You moved to the University of Texas Health Science Center in Houston to begin the research program that you continue today. Can you tell us about this research program?
The program focuses on bringing drugs directly to the brain.
The treatment options currently available for brain tumors aren’t always effective. Chemotherapy is delivered systemically, but because it is so toxic, patients suffer terrible side effects, and this limits both the dose of drug that we can use and the potential for that drug to be effective. There are other kinds of drugs that could be less toxic, but they can’t reach the tumor due to the blood-brain barrier. So, there is a longstanding need to reduce toxicity and enhance delivery of drugs to the brain.

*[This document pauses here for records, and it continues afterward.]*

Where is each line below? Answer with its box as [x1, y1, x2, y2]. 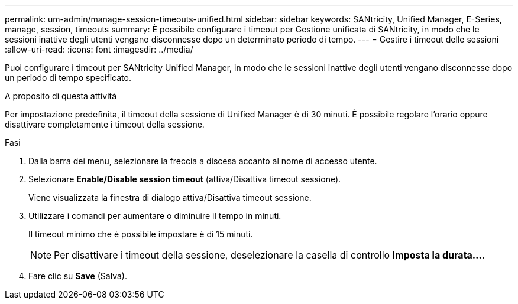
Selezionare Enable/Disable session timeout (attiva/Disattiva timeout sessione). [28, 174, 341, 184]
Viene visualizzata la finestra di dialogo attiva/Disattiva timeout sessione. [28, 192, 312, 202]
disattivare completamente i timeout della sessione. [5, 119, 205, 129]
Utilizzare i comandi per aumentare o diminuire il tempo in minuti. [28, 211, 281, 221]
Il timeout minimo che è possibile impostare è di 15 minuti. [28, 229, 253, 239]
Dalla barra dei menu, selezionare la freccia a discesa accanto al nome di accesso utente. [28, 156, 377, 166]
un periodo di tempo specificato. [5, 73, 131, 83]
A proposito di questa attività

I am testing new ways to get drugs into the brain that may potentially treat some forms of brain cancer. Some kinds of cancers exhibit a pattern in which they spread from the primary tumor to fill the subarachnoid space—the area between the surfaces of the brain and spinal cord and the underside of the skull (see Figure 1, left, region between the double arrows). Cancer cells often invade this space, forming metastases that are difficult to access through conventional (systemic) chemotherapy. The subarachnoid space is filled with cerebrospinal fluid (CSF), blood vessels, nerve roots, and anchoring connective structures called trabeculae, all of which influence how drugs move and whether they can reach their target tissues or cells (see Figure 1, right, black and white image). My research team and I are specifically focused on delivery of drugs to the CSF so that we can enhance delivery of drugs to metastatic cells while reducing peripheral side effects
Using this technique, I may be able to make a significant impact on the field because more of the drug may be able to reach the tumors.
Figure 1: Illustration of the location of subarachnoid space between skull and brain surfaces (left). Photo of subarachnoid space in the mouse (right).
There are some clinical approaches whereby drugs are administered—in free, normal form—directly to the CSF. But natural barriers in the brain and clearance of the CSF prevent the entire dose from reaching the tumors. My team is engineering nanoparticles that can navigate these barriers, allowing high doses of drug to travel to malignant cells, ensuring effective tumor kill. We are also working on ways to prevent the drug from clearing the brain before it has time to take effect.
Figure 2 below illustrates how nanoparticles that have been delivered to the subarachnoid space reach their target tissue.
Figure 2: Left: Nanoparticles (red) reached all CSF-exposed surfaces of cerebellum. Right: Nanoparticles (yellow) within the subarachnoid space penetrated a focal tumor metastasis (outlined in white). Cell nuclei are stained in blue in both images.
What diseases could be helped by your approach?
Tumors that travel through the CSF can benefit from this approach. For example, medulloblastoma, a relatively rare pediatric brain tumor, sometimes gains access to the CSF, scattering metastases on various surfaces of the brain and spinal cord in much the same way butter spreads on toast. With tumor tissue distributed in a thin layer, the cancer is impossible to surgically resect.
These tumors also do not respond well to chemotherapy, requiring children to receive high doses of cranial spinal radiation. Such harsh therapy inevitably presents challenges later. If we administer the drug directly to the subarachnoid space, the drug is often undetectable in peripheral circulation, and peripheral toxicity is minimized.
About Rachael Sirianni, PhD
Rachael Sirianni, PhD, is a professor and vice chair of research in the Department of Neurological Surgery at the University of Massachusetts Chan Medical School. She earned her PhD, in Biomedical Engineering at Yale University. She is Principal Investigator on three active NIH grants.